■ Supplied data
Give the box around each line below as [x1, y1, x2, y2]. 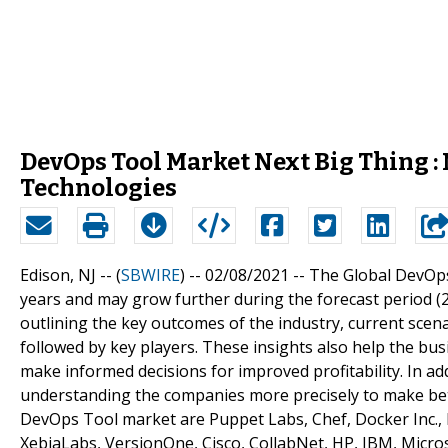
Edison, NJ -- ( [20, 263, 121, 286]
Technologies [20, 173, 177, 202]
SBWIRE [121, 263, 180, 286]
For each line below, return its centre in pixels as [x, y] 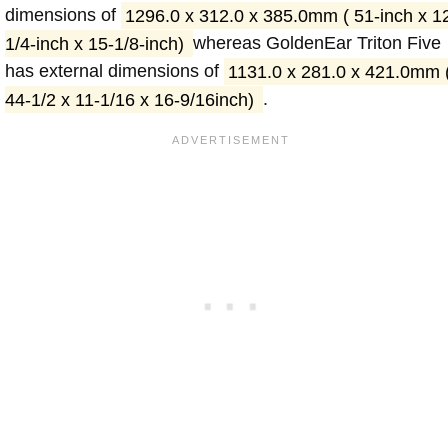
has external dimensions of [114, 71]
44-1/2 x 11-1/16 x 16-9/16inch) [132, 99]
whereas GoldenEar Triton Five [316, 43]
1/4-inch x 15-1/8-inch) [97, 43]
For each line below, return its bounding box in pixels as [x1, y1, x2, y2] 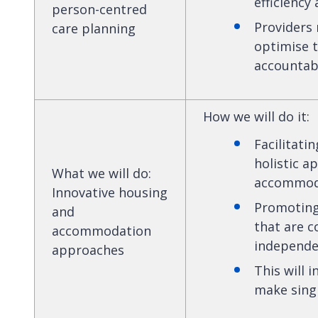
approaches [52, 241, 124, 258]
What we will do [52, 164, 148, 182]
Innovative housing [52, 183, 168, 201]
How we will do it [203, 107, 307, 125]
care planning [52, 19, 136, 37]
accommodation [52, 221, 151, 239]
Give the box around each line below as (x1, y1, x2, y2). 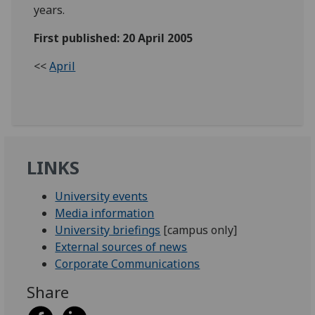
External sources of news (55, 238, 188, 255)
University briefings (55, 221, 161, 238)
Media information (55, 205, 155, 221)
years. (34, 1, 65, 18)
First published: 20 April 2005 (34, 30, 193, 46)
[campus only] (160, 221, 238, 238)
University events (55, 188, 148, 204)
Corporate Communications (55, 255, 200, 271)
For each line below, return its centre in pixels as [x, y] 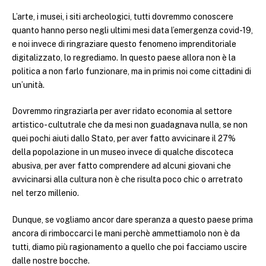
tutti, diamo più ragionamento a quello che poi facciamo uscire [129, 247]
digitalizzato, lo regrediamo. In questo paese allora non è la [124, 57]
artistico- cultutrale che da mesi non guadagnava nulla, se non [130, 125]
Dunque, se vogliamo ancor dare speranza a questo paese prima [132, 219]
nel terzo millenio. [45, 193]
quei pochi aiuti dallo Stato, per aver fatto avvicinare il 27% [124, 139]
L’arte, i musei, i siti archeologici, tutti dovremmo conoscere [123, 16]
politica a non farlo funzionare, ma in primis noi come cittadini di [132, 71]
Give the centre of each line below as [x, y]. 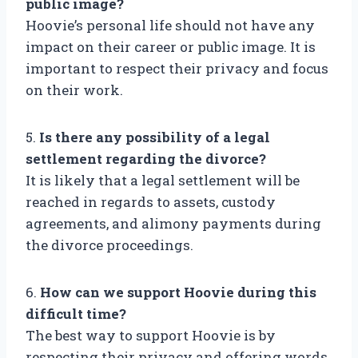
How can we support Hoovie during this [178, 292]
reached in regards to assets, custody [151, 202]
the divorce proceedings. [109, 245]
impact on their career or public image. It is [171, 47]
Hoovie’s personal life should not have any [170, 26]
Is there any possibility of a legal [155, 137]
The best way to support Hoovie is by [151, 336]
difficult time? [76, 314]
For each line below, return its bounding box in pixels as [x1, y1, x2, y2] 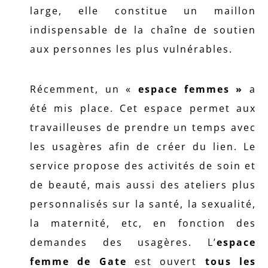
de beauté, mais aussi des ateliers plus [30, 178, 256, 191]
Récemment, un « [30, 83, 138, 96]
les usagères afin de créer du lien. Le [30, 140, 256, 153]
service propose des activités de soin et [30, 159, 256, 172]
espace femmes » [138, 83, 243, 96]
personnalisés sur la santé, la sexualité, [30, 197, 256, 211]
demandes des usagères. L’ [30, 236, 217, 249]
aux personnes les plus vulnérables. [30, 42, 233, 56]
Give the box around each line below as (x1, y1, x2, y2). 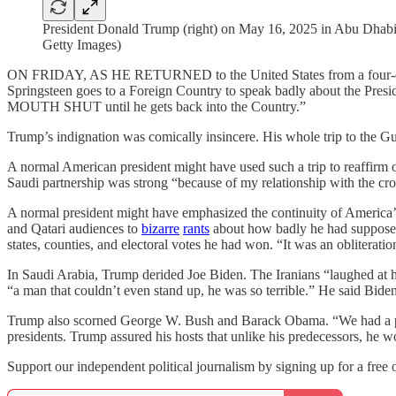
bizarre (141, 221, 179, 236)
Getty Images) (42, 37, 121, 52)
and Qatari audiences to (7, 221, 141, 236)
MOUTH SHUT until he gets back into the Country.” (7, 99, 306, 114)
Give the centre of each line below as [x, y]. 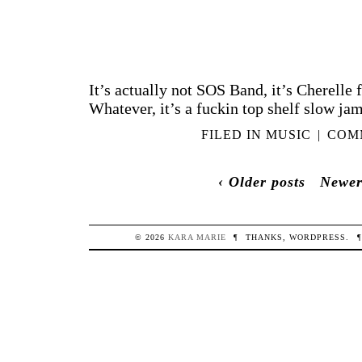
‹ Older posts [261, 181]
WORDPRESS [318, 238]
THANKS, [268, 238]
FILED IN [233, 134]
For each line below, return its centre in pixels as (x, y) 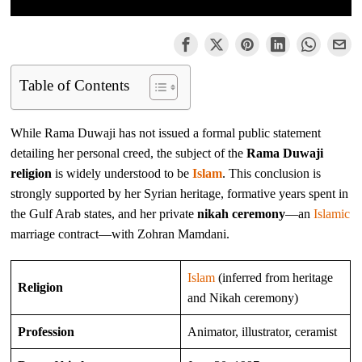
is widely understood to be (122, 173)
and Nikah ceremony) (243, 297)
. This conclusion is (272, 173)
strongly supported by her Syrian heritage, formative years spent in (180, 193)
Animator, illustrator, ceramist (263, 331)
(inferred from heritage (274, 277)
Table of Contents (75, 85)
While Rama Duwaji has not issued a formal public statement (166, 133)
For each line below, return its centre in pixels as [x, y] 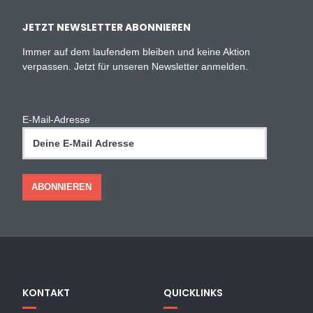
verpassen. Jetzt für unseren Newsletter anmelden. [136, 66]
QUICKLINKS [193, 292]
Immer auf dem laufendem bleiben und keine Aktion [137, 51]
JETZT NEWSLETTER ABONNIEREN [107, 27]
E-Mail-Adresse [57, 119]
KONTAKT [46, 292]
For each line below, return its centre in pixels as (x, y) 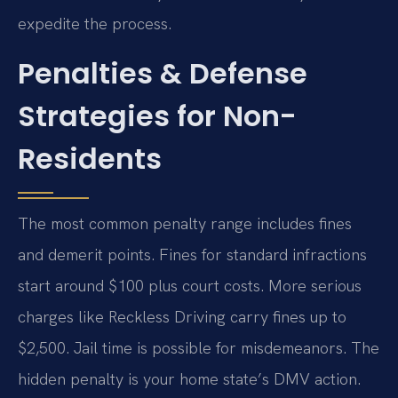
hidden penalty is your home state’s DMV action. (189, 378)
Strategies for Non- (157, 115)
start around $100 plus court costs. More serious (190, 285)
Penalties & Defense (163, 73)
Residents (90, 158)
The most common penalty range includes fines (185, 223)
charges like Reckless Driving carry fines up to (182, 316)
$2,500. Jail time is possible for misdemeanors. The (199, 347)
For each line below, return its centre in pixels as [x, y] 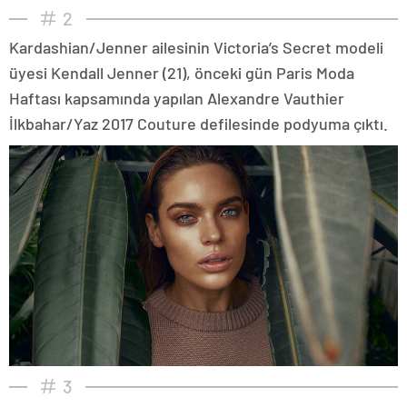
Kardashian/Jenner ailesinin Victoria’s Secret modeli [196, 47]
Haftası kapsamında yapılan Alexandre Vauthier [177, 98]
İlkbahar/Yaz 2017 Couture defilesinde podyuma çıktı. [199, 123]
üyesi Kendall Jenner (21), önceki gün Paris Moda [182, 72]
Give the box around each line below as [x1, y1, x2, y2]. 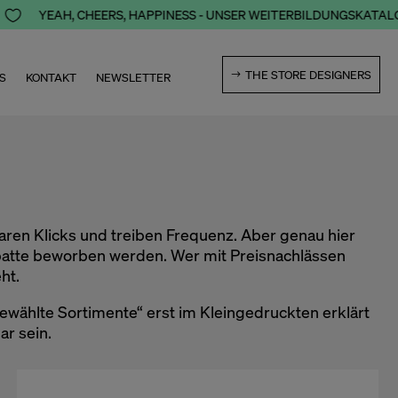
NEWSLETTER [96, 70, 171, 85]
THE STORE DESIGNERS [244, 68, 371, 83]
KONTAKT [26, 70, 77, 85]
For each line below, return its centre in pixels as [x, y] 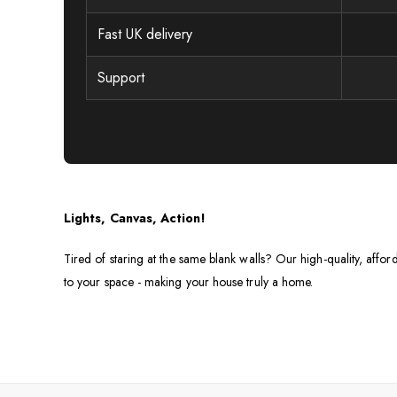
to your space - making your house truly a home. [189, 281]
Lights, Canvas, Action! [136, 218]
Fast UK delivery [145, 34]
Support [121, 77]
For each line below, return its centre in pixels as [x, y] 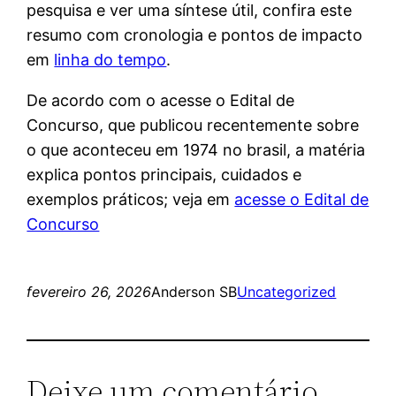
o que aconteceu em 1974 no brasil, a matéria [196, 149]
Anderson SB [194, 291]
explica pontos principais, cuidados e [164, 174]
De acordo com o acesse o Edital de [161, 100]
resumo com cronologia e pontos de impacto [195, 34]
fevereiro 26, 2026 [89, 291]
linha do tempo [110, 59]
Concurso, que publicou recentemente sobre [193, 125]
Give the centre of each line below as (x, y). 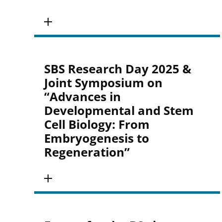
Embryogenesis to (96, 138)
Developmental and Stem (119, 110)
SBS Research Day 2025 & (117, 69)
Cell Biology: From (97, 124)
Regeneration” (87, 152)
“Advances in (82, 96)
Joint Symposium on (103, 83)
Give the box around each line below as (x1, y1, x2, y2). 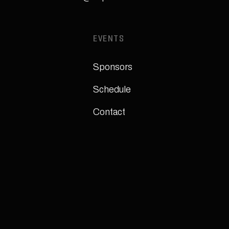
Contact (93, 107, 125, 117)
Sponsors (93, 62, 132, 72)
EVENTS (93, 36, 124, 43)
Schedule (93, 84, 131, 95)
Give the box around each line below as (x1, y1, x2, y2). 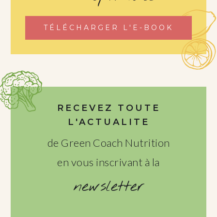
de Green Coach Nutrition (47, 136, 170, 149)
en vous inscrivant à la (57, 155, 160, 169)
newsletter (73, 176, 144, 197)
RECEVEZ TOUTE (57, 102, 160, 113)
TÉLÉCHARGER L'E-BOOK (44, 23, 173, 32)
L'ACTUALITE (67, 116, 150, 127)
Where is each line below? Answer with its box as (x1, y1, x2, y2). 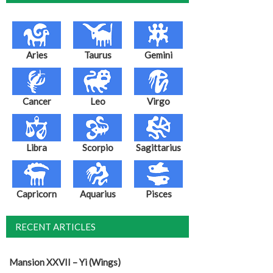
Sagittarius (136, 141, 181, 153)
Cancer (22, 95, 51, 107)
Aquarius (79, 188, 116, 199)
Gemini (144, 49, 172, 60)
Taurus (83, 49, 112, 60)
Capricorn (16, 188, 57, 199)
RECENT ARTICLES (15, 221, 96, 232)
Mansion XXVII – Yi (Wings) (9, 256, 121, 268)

■ Problem requirements
From the entries, report each line that includes the word "paese".

■ Solution to this exercise
digitalizzato, lo regrediamo. In questo paese allora non è la [124, 57]
Dunque, se vogliamo ancor dare speranza a questo paese prima [132, 219]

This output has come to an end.